The city is divided into five parts: Poniente (Ponent or 'sun setting') and Levante (Llevant or 'sun rising'), each fronted by a beach of the same name; the old city (also called El Castell); La Cala situated to the west side of Poniente; and El Rincón de Loix (or El Racó de l'Oix) situated to the east side of Levante. Between the two beaches lies a rocky promontory and the port.

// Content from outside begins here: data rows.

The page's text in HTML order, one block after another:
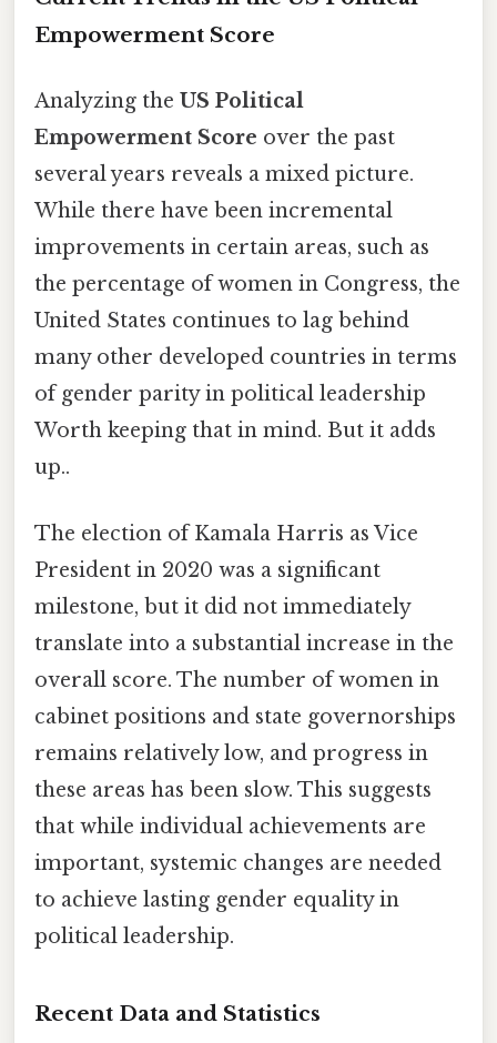
Empowerment Score
Analyzing the US Political
Empowerment Score over the past
several years reveals a mixed picture.
While there have been incremental
improvements in certain areas, such as
the percentage of women in Congress, the
United States continues to lag behind
many other developed countries in terms
of gender parity in political leadership
Worth keeping that in mind. But it adds
up..
The election of Kamala Harris as Vice
President in 2020 was a significant
milestone, but it did not immediately
translate into a substantial increase in the
overall score. The number of women in
cabinet positions and state governorships
remains relatively low, and progress in
these areas has been slow. This suggests
that while individual achievements are
important, systemic changes are needed
to achieve lasting gender equality in
political leadership.
Recent Data and Statistics
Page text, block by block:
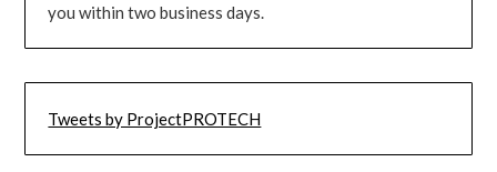
you within two business days.
Tweets by ProjectPROTECH
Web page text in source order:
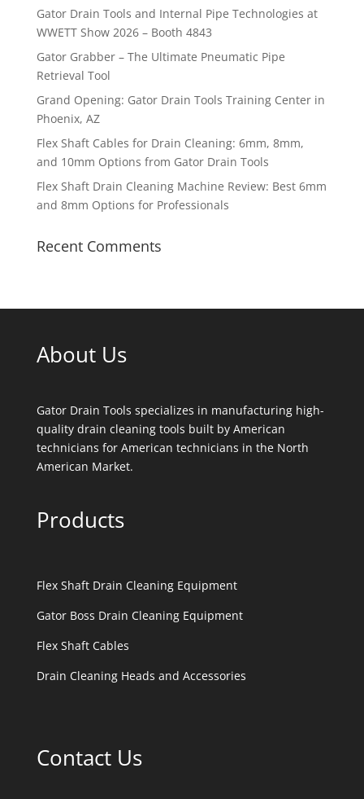
Gator Drain Tools and Internal Pipe Technologies at
WWETT Show 2026 – Booth 4843
Gator Grabber – The Ultimate Pneumatic Pipe
Retrieval Tool
Grand Opening: Gator Drain Tools Training Center in
Phoenix, AZ
Flex Shaft Cables for Drain Cleaning: 6mm, 8mm,
and 10mm Options from Gator Drain Tools
Flex Shaft Drain Cleaning Machine Review: Best 6mm
and 8mm Options for Professionals
Recent Comments
About Us
Gator Drain Tools specializes in manufacturing high-
quality drain cleaning tools built by American
technicians for American technicians in the North
American Market.
Products
Flex Shaft Drain Cleaning Equipment
Gator Boss Drain Cleaning Equipment
Flex Shaft Cables
Drain Cleaning Heads and Accessories
Contact Us
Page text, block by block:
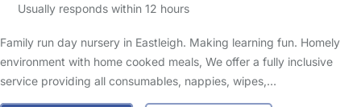
Usually responds within 12 hours
Family run day nursery in Eastleigh. Making learning fun. Homely
environment with home cooked meals, We offer a fully inclusive
service providing all consumables, nappies, wipes,…
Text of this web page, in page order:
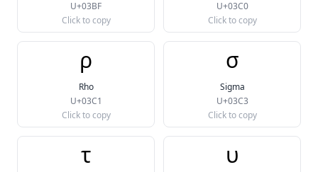
U+03BF
Click to copy
U+03C0
Click to copy
ρ
Rho
U+03C1
Click to copy
σ
Sigma
U+03C3
Click to copy
τ υ

The old city occupies the promontory and the area immediately inland, while most of the hotels occupy the more recently developed sections inland from the two beaches. A few miles from shore is an uninhabited island known as Benidorm Island or Peacock Island (due to previously having a peacock enclosure) which provides a dramatic centrepiece to the seascape.

In 1954 Pedro Zaragoza Orts, the then young Mayor of Benidorm, created the Plan General de Ordenación (city building plan) that ensured, via a complex construction formula, every building would have an area of leisure land, guaranteeing a future free of the excesses of cramped construction seen in other areas of Spain. It is the only city in Spain that still adheres to this rigid rule. Most of the streets in the city are named after places such as Avenida de Uruguay, Avenida del Mediterráneo, Calle Pekín, etc. Avenida del Mediterráneo is a wide avenue that crosses Levante and links the old town with Rincón. Avenida Europa crosses Levante at right angles linking the western city limits with the Levante beach.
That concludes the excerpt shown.